▶ [Problem]: When the word "than" appears in a line of the data below, list that line.

▶ [Materials provided]:

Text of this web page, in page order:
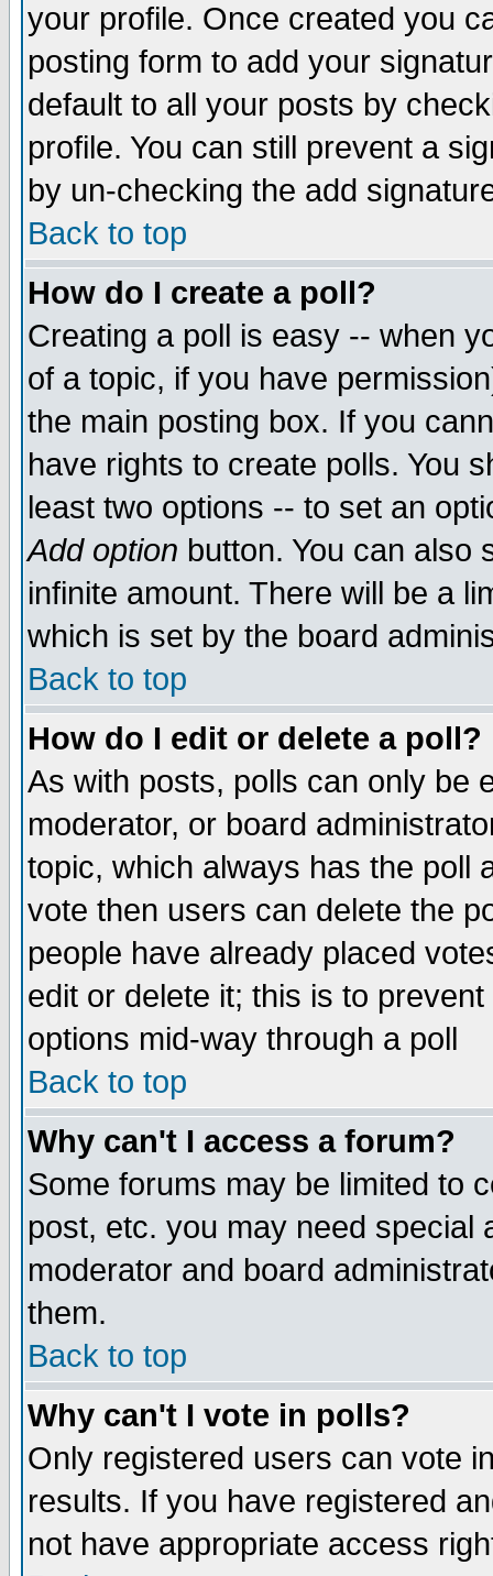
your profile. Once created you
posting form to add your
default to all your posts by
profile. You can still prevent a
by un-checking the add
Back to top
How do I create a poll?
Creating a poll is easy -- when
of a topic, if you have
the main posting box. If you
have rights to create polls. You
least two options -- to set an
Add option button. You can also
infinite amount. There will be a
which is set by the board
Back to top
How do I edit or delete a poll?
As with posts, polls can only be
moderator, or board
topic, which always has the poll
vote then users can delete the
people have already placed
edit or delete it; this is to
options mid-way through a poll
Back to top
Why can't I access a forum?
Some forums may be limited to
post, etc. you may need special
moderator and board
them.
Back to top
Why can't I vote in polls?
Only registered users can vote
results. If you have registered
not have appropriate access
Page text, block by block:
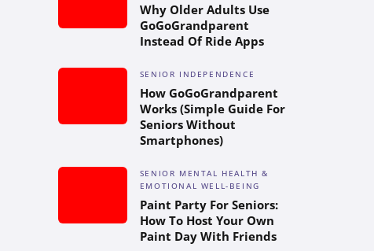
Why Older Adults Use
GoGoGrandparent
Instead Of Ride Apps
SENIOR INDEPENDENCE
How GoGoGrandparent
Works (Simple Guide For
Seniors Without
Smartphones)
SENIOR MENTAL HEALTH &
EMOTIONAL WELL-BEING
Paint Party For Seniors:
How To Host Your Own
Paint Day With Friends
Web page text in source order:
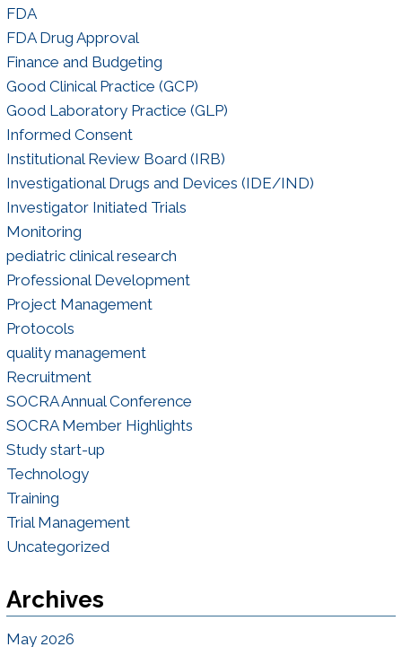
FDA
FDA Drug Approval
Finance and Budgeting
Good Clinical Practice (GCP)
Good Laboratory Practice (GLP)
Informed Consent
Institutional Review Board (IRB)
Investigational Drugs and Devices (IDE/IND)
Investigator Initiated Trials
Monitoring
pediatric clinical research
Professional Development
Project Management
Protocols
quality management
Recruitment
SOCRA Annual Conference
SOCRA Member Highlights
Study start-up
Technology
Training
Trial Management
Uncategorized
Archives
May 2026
---
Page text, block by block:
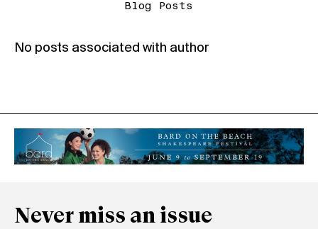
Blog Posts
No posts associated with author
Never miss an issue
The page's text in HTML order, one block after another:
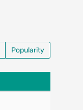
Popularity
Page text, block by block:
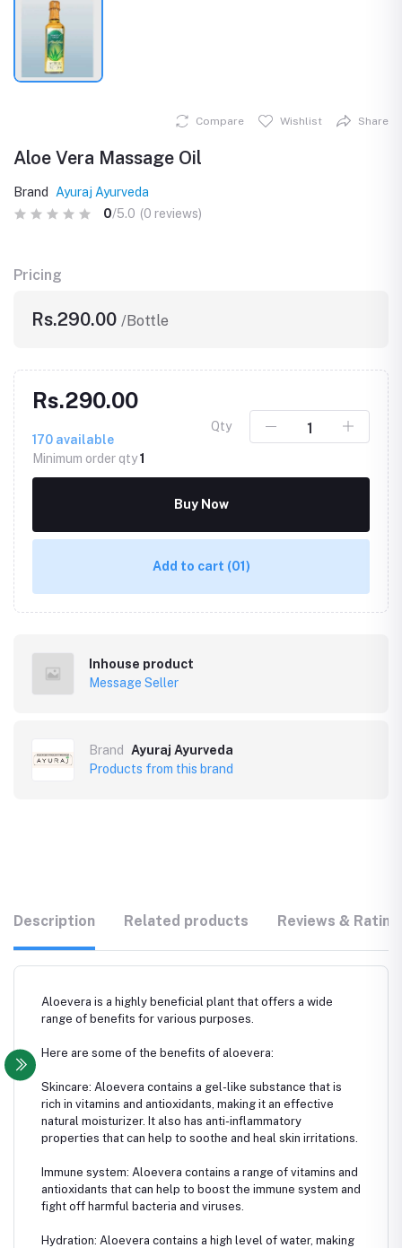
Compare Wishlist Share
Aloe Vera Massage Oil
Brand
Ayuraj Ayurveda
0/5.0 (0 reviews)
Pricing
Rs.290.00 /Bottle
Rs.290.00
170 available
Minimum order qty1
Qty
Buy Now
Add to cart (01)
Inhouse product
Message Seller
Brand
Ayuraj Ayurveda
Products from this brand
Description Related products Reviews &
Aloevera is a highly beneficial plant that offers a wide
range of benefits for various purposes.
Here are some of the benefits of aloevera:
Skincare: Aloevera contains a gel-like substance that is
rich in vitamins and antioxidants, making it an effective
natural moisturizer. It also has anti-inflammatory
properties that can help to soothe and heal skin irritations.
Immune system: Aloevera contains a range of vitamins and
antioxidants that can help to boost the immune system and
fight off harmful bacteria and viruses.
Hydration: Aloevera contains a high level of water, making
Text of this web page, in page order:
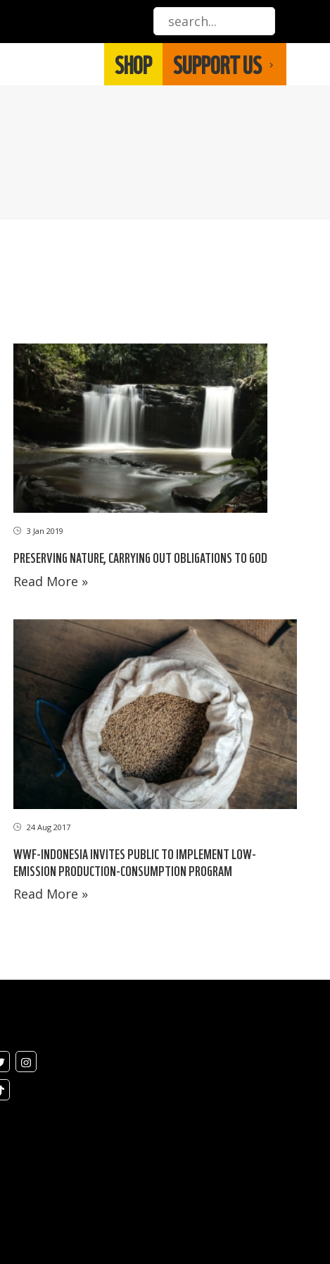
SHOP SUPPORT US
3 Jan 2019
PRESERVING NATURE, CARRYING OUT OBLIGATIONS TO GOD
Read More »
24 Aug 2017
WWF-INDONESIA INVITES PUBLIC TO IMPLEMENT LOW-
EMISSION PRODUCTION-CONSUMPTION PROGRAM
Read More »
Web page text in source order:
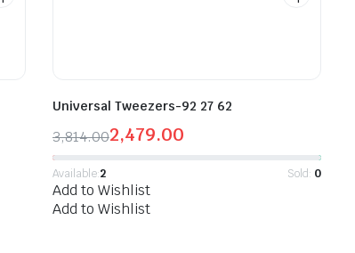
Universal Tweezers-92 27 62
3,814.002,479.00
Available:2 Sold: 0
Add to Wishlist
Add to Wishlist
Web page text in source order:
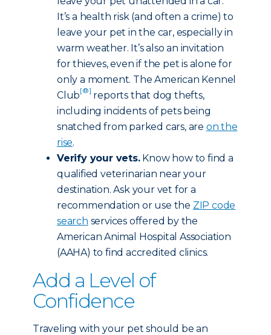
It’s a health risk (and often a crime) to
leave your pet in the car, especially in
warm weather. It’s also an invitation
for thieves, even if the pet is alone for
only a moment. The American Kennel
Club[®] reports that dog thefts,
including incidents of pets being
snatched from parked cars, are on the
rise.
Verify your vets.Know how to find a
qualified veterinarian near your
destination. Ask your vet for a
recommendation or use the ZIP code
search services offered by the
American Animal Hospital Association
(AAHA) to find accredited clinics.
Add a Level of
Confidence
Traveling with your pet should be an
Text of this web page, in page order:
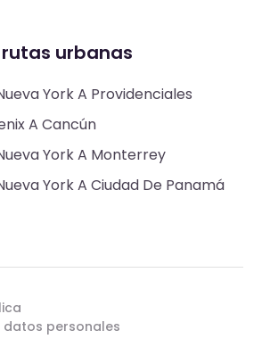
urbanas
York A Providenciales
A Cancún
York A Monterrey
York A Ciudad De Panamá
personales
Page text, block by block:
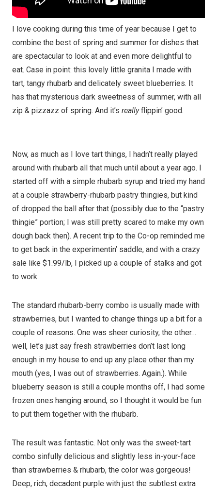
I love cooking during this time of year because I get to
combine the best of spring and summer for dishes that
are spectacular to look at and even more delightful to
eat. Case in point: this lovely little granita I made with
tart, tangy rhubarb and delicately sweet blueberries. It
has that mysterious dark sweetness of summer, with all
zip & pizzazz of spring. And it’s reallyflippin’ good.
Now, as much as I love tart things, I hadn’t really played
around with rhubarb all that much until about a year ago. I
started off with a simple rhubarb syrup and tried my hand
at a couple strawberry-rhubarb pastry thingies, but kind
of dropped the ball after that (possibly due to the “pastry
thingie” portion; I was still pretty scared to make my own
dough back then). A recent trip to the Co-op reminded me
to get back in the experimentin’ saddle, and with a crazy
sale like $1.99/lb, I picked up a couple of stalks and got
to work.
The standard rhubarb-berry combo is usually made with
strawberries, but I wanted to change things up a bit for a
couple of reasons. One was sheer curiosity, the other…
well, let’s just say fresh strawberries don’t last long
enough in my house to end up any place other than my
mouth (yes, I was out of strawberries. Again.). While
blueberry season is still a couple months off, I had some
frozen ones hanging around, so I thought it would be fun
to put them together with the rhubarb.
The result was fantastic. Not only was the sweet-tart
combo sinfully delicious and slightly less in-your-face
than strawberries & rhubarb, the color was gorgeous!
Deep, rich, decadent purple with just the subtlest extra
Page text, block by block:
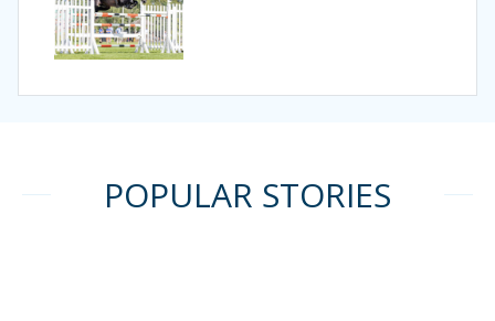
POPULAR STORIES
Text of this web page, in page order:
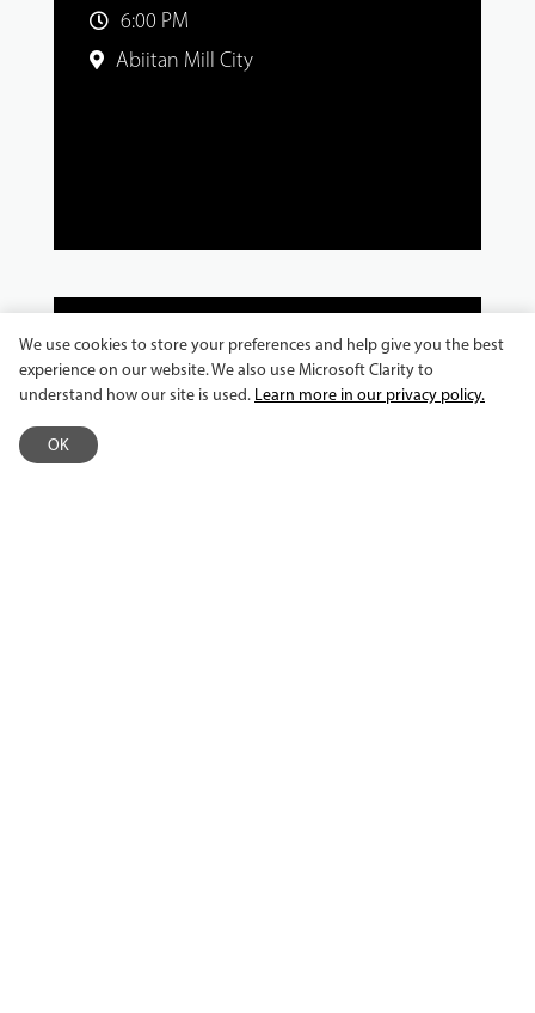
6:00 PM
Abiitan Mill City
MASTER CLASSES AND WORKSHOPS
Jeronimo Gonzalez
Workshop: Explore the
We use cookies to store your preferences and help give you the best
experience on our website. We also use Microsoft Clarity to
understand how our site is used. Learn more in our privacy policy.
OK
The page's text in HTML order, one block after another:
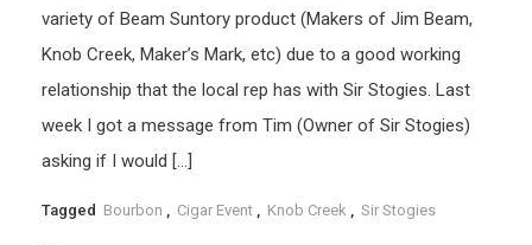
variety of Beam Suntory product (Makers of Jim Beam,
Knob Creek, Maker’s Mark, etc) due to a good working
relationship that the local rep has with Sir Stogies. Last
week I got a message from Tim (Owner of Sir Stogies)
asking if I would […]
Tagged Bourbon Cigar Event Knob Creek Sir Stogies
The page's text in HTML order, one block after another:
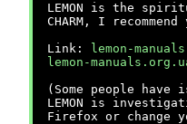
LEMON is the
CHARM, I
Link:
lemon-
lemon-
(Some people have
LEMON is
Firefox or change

▶ [Answer area]:
enough in my house to end up any place other than my
than strawberries & rhubarb, the color was gorgeous!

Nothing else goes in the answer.